Pigs Can Fly—and Not Just on Air Force One!
A new (muddy) pool of customers may help save the airlines
By Ed Goldman
If you’re planning a trip to Hell, here’s a travel advisory: Watch out for snowballs. I pass this along because I just learned that pigs fly, which gives my snowball alert some foundation.
The new omnipresence of airborne swine has been verified by the Wall Street Journal and other sources. As you can imagine, the number of human airline passengers has dwindled, attributed almost completely to Covid-19 concerns—though I think we can also blame the practice of allowing some customers to use steamer trunks as carry-ons, thereby delaying flight departures as they try to cram the damn things into overhead bins while their fellow customers wait in the aisle and silently improve their street vocabulary.
Come Sty With Me!
It’s not always “silently,” either. I was on a flight two years ago in which a woman held up takeoff because she insisted on loading what looked like a complete Samsonite set into three separate bins. A very frustrated guy waiting behind her so he could find a seat suggested if she didn’t finish soon, he’d jam her “#$!@&*!” into the fourth bin. A flight attendant came over and admirably calmed the passengers down—but not until after their ovation for the guy was permitted to dissipate organically.

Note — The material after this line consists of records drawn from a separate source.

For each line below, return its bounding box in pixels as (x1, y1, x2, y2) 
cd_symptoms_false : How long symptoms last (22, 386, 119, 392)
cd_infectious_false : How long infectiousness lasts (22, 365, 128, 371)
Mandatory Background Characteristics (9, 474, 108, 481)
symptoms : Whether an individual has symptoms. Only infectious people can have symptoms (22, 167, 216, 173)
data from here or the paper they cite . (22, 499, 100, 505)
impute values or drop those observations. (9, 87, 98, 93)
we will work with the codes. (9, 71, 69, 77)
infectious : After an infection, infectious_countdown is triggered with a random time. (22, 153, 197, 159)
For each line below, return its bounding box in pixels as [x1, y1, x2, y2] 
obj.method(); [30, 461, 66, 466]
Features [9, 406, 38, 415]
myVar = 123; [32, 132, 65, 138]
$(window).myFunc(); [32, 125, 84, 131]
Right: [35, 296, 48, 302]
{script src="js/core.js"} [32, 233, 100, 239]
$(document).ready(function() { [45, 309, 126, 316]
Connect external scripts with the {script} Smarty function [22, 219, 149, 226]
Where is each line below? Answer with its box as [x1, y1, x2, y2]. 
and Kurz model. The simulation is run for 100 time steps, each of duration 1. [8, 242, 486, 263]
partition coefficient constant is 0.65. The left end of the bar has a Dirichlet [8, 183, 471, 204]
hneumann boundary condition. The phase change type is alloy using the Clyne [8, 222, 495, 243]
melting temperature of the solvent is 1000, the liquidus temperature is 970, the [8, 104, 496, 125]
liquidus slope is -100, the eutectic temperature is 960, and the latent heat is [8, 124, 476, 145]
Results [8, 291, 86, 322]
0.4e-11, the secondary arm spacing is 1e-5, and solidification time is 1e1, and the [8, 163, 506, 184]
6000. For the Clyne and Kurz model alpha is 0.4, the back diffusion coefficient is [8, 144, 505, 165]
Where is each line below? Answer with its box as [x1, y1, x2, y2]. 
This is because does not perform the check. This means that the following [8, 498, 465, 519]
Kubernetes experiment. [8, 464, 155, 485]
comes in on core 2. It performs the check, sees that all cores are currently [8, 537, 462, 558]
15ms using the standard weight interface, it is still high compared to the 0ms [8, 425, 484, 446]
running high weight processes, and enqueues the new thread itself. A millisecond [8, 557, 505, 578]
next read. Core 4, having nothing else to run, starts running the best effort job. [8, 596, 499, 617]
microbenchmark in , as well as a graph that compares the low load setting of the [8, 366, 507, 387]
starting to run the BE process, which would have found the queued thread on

Anyway, to make up for lost revenue, some passenger jets, and cargo planes in particular, have been having a field day, welcoming everything from giraffes to elephants to pigs into their cabins, if not their frequent flyer programs just yet. Surprised by that last part? Come on. Even a pig would object to having to fly from Sacramento to Kansas, then to Phoenix and Los Angeles before getting to its actual destination, Long Beach. Yet this is the easiest way to chalk up extra mileage points on some airlines—or so I’m told by intrepid travelers who laugh at me for continuing to pay to fly direct/nonstop to where I wish to be, which I still find miraculous. (And how ’bout those fax machines, ‘eh?)
According to the WSJ story, “Cargo planes this year have taken thousands of pigs, goats, alpacas, cats and dogs on international flights, and livestock handlers say demand is rising even as many humans shun air travel.” At first glance, this seems logical: Who among us would want to fight with an alpaca for an aisle seat? Or reprimand the dog sitting in front of us for suddenly reclining in its seat, causing our tray table to dump the canned soda and Nestlé® Sno-Caps we’d smuggled onto the plane?
To be fair, the animals aviate in a variety of containers. For example, “Hundreds of pigs can travel on each cargo flight,” the WSJ reports, “with groups in large wooden crates roomy enough for them to move around in, and that fit nicely in Boeing 777s and 747s, or Airbus A330 aircraft.”
In other words, flying pigs have more legroom than flying humans. As long as they don’t expand their spheres of influence, so to speak. “Pigs grow quickly…Earlier this year, 1,300 young pigs that were scheduled to be flown from the U.S. to the Philippines to stock a farm were bumped when their plane was requisitioned by the U.S. government to move personal protective equipment,” said the WSJ. ”A new flight was secured two-and-a-half months later but the original young hogs had become much bigger—too heavy for the 85 tons the plane could handle.”
- When the pigs were bumped from their flight, did the airline buy them a complimentary cocktail and put them up overnight at the airport Host hotel?
- Wouldn’t The Original Young Hogs be a terrific name for a rock band?
Finally, airborne animals also have to take non-linear flights, though I doubt they get frequent flyer points for it. Again, from the WSJ:
“Last month, three horse grooms flew with 31 horses from Mauritius to Belgium. To get to the pickup point, the animal handlers had taken a 280-hour trip, first on freighter aircraft from France to the Middle East, and then to South Africa before arriving in Mauritius, due to border closures and their inability to go directly to the island nation on a passenger plane.”